Renault Espace, le monospace le plus vendu en France devrait connaître sa cinquième version à l’occasion du mondial de l’automobile (du 4 au 19 octobre). Touslesbudgets.com revient sur trente ans d’un parcours étonnant dans la gamme Renault. Un voyage dans le temps guidé par Jean-Louis Loubet, spécialiste de l’histoire automobile.

Espace I (1984-1991) : « Un pari énorme »

« Cette année-là -en 1984-, le marché automobile connaît une crise au moins aussi violente qu’aujourd’hui, rappelle Jean-Louis Loubet. Renault traverse une crise structurelle très importante mais ose lancer une voiture qui sort des sentiers battus. » Le défi est de taille, car le marché du monospace n’existe pas en France à l’époque. Et l’Espace sort en même temps que la berline haut-de-gamme (la R25) et l’utilitaire au grand coffre (Trafic) de Renault. La marque au losange tente « un énorme pari, celui du métissage entre le haut-de-gamme, l’utilitaire et le break, insiste le spécialiste. La volonté première était de « berliniser » au maximum cette voiture tout en recréant le chez-soi ».

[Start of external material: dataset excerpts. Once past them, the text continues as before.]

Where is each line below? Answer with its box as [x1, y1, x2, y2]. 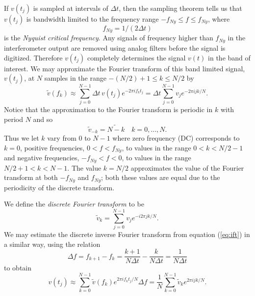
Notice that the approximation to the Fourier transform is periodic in [4, 104, 213, 115]
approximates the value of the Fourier [130, 162, 244, 173]
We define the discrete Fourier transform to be [4, 199, 144, 209]
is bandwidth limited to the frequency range [26, 14, 159, 24]
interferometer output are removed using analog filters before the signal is [4, 42, 226, 53]
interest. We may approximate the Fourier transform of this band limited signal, [4, 63, 245, 73]
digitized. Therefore [4, 52, 63, 62]
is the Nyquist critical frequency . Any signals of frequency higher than [4, 32, 213, 43]
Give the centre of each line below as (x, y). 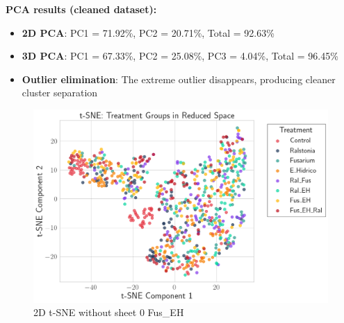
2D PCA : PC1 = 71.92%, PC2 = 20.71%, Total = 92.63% (148, 32)
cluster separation (60, 93)
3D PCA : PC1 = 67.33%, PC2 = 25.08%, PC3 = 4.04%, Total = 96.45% (180, 56)
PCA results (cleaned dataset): (81, 9)
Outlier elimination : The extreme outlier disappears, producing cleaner (179, 79)
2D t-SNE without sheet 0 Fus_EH (109, 312)
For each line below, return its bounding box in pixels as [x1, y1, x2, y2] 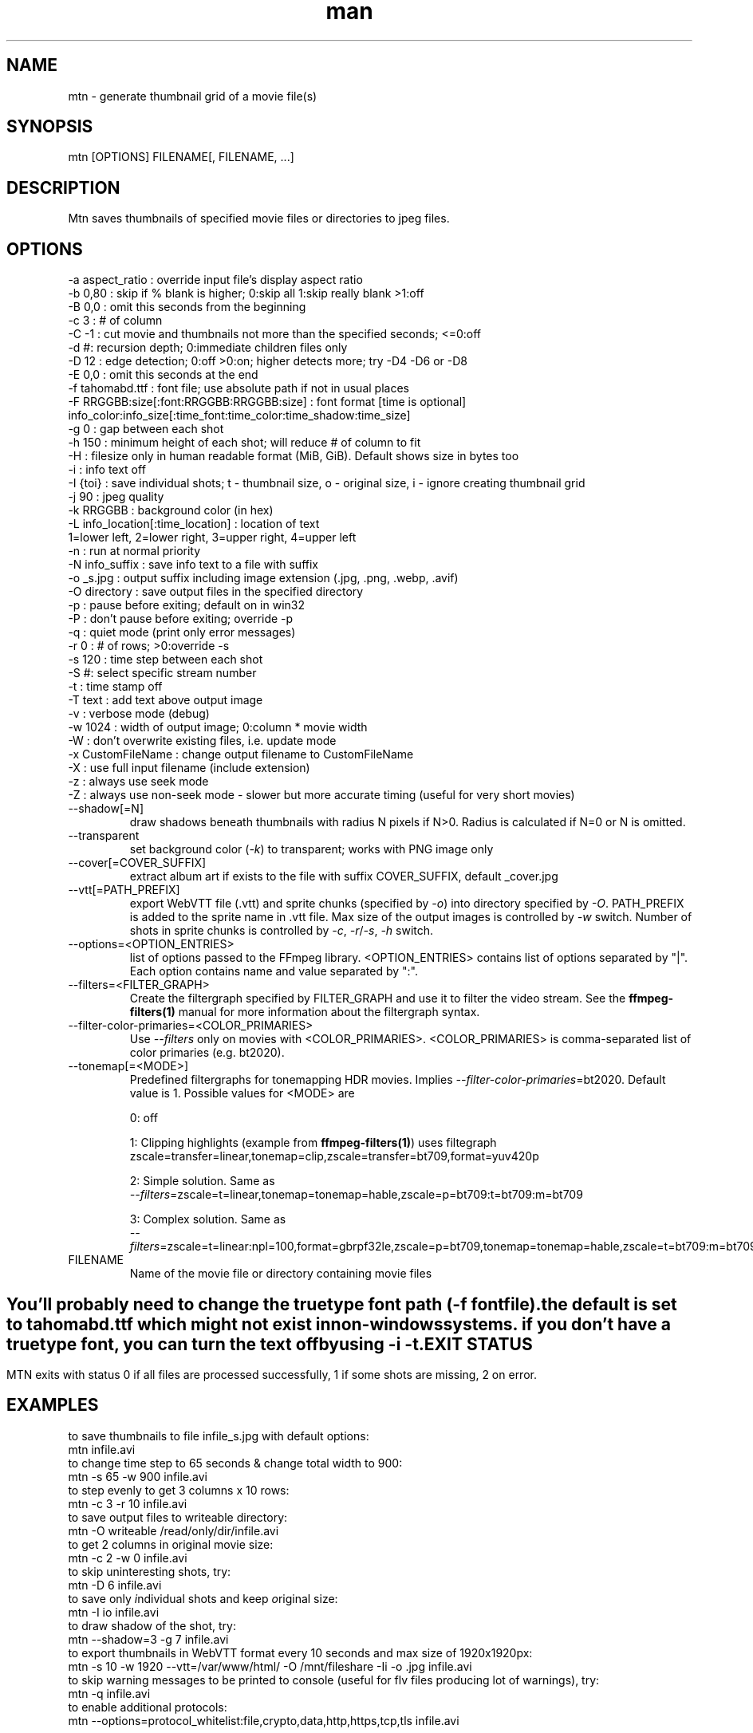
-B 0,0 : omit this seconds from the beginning [68, 300, 306, 314]
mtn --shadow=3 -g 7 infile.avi [68, 1632, 229, 1646]
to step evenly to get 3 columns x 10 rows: [68, 1483, 290, 1497]
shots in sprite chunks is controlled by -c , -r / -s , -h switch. [129, 924, 434, 938]
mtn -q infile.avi [68, 1686, 151, 1700]
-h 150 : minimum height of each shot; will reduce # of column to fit [68, 435, 421, 450]
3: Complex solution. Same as [129, 1212, 286, 1227]
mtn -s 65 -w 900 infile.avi [68, 1469, 207, 1483]
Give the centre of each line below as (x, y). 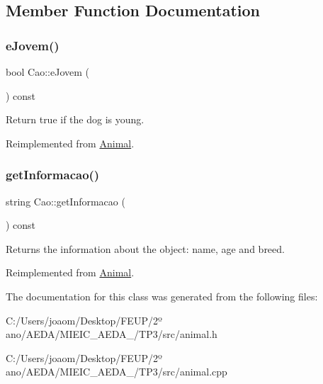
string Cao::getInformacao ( (66, 201)
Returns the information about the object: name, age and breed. (145, 248)
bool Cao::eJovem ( (48, 72)
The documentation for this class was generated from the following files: (162, 296)
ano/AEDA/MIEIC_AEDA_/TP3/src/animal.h (112, 334)
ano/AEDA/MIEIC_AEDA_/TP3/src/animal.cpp (117, 372)
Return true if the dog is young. (75, 119)
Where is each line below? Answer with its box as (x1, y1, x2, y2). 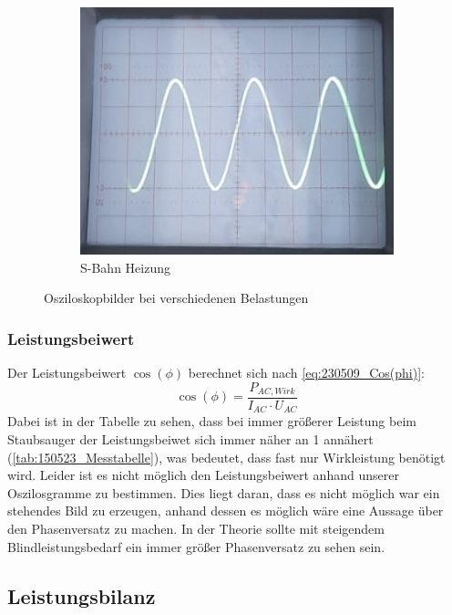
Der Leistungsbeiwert (7, 362, 127, 381)
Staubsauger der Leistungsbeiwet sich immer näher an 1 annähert (7, 430, 374, 449)
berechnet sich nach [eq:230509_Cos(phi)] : (188, 362, 425, 381)
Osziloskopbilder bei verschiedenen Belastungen (44, 288, 309, 307)
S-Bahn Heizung (80, 257, 170, 276)
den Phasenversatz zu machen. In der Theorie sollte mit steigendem (7, 519, 385, 538)
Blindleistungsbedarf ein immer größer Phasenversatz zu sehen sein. (7, 537, 385, 556)
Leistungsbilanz (7, 581, 156, 610)
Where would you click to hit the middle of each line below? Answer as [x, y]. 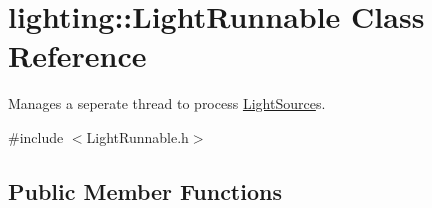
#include [36, 136]
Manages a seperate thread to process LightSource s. [167, 103]
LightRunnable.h [137, 136]
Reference [77, 55]
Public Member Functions [145, 190]

Sans réel équivalent, l’Espace déteint avec ses sièges pivotants… et son prix élevé pour l’époque, plus de 100 000 francs (comme la R25). Les débuts sont catastrophiques : neuf exemplaires vendus lors du premier mois de sa commercialisation. La suite sera plus heureuse avec, au final, 191 674 Espace écoulés en sept ans (27 382 par an). Avec des objectifs de production sur cinq ans atteints au bout de trois ans et demi, Renault a réussi son pari, d’autant qu’aucun constructeur, pendant près d’une décennie, n’osera lui emboîter le pas sur le marché naissant du monospace, car « tout le monde pensait qu’il était trop étroit ».

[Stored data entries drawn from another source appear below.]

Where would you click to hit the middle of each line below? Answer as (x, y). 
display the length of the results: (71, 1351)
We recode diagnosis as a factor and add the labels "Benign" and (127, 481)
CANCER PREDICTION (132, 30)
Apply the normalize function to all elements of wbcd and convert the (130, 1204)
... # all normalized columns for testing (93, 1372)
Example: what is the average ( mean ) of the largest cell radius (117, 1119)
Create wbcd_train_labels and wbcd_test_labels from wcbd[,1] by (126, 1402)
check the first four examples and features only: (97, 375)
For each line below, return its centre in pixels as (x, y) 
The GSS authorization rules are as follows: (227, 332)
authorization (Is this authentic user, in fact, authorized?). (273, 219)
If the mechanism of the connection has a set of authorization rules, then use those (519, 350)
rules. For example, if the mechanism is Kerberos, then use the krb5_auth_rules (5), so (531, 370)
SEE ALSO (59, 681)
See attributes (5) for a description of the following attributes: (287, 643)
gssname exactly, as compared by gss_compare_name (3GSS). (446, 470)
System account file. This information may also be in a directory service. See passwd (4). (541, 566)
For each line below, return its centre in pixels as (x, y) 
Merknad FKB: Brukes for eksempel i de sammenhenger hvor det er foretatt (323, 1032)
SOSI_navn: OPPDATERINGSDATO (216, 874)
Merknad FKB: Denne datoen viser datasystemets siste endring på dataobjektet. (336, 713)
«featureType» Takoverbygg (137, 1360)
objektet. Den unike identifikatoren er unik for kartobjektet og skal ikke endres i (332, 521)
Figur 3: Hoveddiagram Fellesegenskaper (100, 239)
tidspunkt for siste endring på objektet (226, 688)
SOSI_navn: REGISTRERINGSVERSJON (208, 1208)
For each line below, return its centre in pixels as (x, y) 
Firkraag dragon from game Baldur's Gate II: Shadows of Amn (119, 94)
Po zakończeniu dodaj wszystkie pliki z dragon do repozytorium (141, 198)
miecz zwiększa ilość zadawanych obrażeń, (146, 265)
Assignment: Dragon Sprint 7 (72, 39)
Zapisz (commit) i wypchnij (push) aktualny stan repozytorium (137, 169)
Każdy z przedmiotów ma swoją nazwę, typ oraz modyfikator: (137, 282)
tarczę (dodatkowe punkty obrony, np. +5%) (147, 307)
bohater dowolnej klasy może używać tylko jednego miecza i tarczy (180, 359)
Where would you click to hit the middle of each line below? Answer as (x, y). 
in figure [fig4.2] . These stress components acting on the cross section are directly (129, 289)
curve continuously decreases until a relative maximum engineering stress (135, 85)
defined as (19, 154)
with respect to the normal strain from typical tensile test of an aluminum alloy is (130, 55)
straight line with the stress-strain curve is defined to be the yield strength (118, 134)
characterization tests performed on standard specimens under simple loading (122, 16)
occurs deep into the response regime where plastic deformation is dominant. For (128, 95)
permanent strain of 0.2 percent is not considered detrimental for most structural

Espace II (1991-1996) : La confirmation

Cette deuxième version de l’Espace, toujours produite dans les usines Matra de Romorantin (Loir-et-Cher) et Renault de Dieppe (Seine-Maritime), reste fidèle à son prédécesseur. « Il n’y a pas de grandes différences à l’intérieur, où l’on retrouve les sièges pivotants et les trois rangées de sièges », confirme Jean-Louis Loubet. On note, coté moteur, l’arrivée d’un V6 de 153ch (avec boîte automatique en option).

A l’extérieur, en revanche, la silhouette a changé : l’Espace II est plus large, plus haut et plus long. Et ses formes se sont arrondies. « Le design léché reprend la calandre d’une Clio. On a voulu créer un air de famille, plus arrondi et adouci, toujours dans cette volonté de « berlinisation » du véhicule. » Un air de famille que l’on retrouvera chez Twingo et Scenic. La preuve, pour notre spécialiste, que l’Espace « est venu créer toute une segmentation de véhicules ». Cette deuxième version surfe  sur la bonne lancée de sa devancière et s’écoule à 316 518 exemplaires sur cinq ans, soit 63 303 chaque année.

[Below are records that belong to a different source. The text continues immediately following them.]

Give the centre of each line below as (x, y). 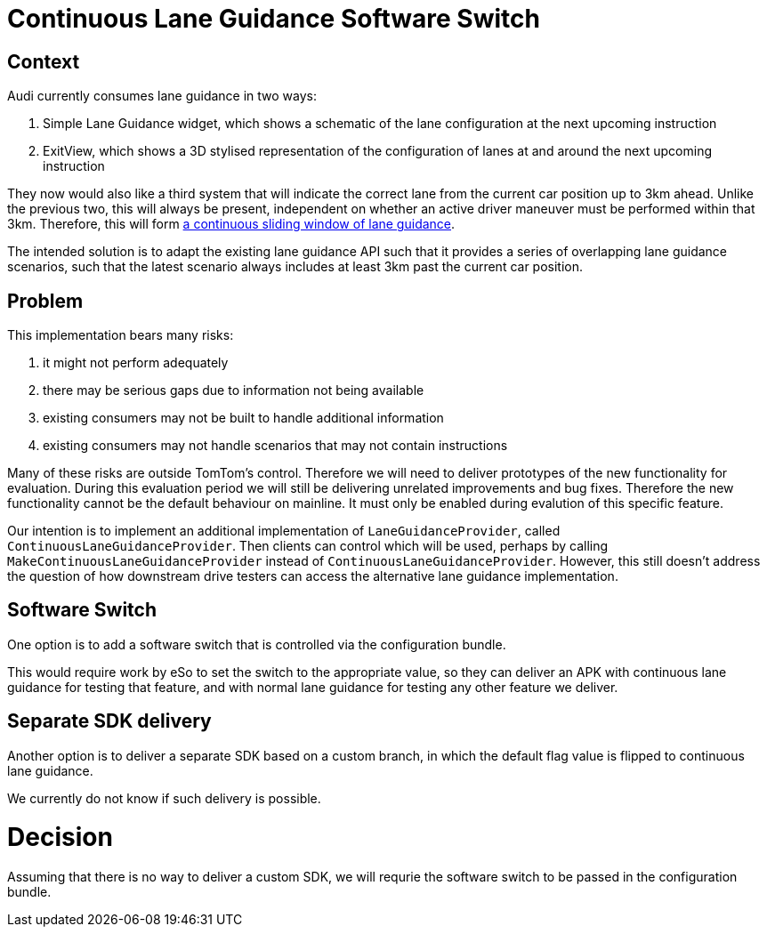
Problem (45, 301)
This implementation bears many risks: (121, 335)
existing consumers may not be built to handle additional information (243, 418)
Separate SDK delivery (109, 721)
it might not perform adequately (136, 363)
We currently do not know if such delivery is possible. (164, 798)
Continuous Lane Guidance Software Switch (274, 19)
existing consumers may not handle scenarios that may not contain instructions (275, 446)
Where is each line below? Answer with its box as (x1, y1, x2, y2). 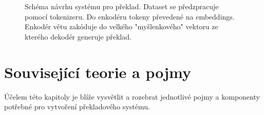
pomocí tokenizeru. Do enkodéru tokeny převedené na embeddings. (25, 11, 235, 22)
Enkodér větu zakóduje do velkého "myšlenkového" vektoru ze (25, 21, 218, 32)
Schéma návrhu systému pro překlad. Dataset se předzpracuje (25, 1, 219, 11)
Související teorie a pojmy (4, 61, 191, 82)
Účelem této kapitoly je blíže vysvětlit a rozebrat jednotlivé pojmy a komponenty (4, 91, 260, 102)
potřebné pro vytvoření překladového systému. (4, 101, 150, 112)
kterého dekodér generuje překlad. (25, 31, 131, 42)
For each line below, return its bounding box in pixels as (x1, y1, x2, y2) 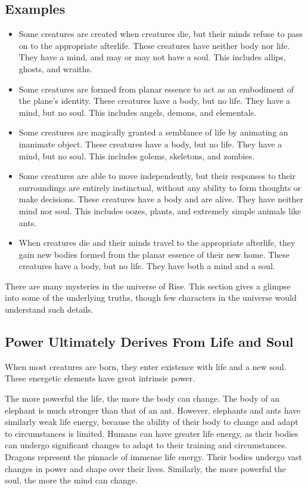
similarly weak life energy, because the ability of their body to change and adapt (5, 415, 298, 428)
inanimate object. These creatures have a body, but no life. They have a (18, 137, 282, 150)
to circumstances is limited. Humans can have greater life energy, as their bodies (5, 427, 298, 439)
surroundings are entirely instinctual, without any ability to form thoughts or (18, 181, 301, 193)
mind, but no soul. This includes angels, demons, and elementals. (18, 106, 257, 118)
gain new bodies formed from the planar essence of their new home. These (18, 248, 290, 260)
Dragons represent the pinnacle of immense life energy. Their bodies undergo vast (5, 451, 302, 463)
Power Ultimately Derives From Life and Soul (5, 332, 294, 351)
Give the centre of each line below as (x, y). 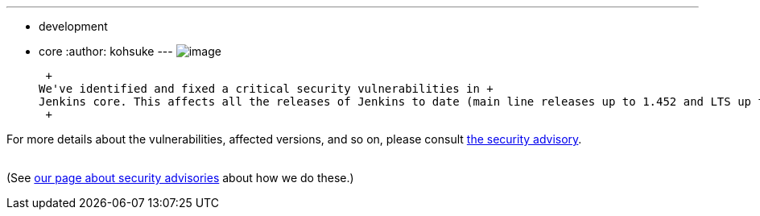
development (73, 26)
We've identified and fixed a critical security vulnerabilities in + (266, 89)
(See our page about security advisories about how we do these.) (180, 178)
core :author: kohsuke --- (106, 51)
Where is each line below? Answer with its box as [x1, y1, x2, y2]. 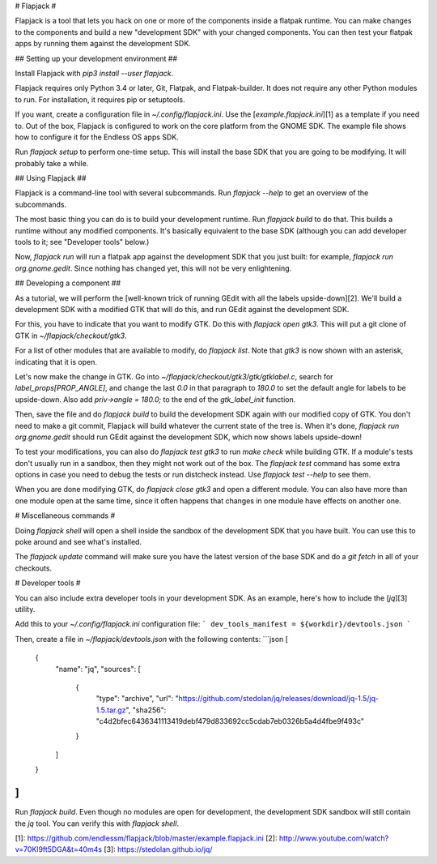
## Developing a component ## [15, 278, 121, 288]
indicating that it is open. [15, 357, 97, 366]
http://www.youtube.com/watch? [278, 833, 389, 843]
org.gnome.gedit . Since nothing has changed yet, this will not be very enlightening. [15, 263, 292, 273]
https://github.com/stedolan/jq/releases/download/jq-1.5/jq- [178, 694, 380, 704]
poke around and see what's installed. [15, 537, 142, 547]
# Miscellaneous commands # [15, 511, 116, 520]
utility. [15, 604, 36, 614]

Espace III (1996-2002) : La consécration

L’Espace aborde le virage du troisième millénaire en faisant une nouvelle fois peau neuve. L’extérieur change encore (toujours plus long et large), mais, cette fois, c’est à l’intérieur que s’opère la révolution. « Le moteur de l’Espace II était positionné dans le sens de la marche, prenant donc beaucoup de place en longueur, rappelle Jean-Louis Loubet. Or l’Espace III a un moteur transversal qui, parallèle aux roues, permet de gagner en habitabilité sans allonger la voiture. » Autre changement, contrairement aux deux premières versions, le tableau de bord est conçu par des designers, avec des boutons et des indicateurs plus discrets.

A noter l’apparition d’une version « rallongée » de 27 centimètres, « qui permet aux familles qui utilisent les trois rangées de sièges d’avoir un coffre à bagages. La voiture devient alors un lieu d’habitation ». La carrosserie, faite de matières composites avec un capot avant en taule, séduit 71 200 acheteurs en 1999 (record à l’année, toutes générations confondues) et 365 200 en 6 ans, soit 60 866 par an. Les ventes montrent les premiers signes d’une baisse appelée à durer.

Espace IV (2002-2014) : La fin de l’âge d’or

Fait d’acier et d’aluminium, Renault Espace IV est désormais fabriqué uniquement dans l’usine de la marque au losange de Sandouville (Seine-Maritime). Le contexte, aussi, a changé : la concurrence est là. « Le problème d’Espace IV, c’est que sa programmation dure deux ans et que, pendant ce temps-là, le marché se retourne, avec l’apparition des SUV, explique Jean-Louis Loubet. Petit à petit, ces derniers grignotent des parts de marché. Mais l’Espace n’est pas boudé pour autant. »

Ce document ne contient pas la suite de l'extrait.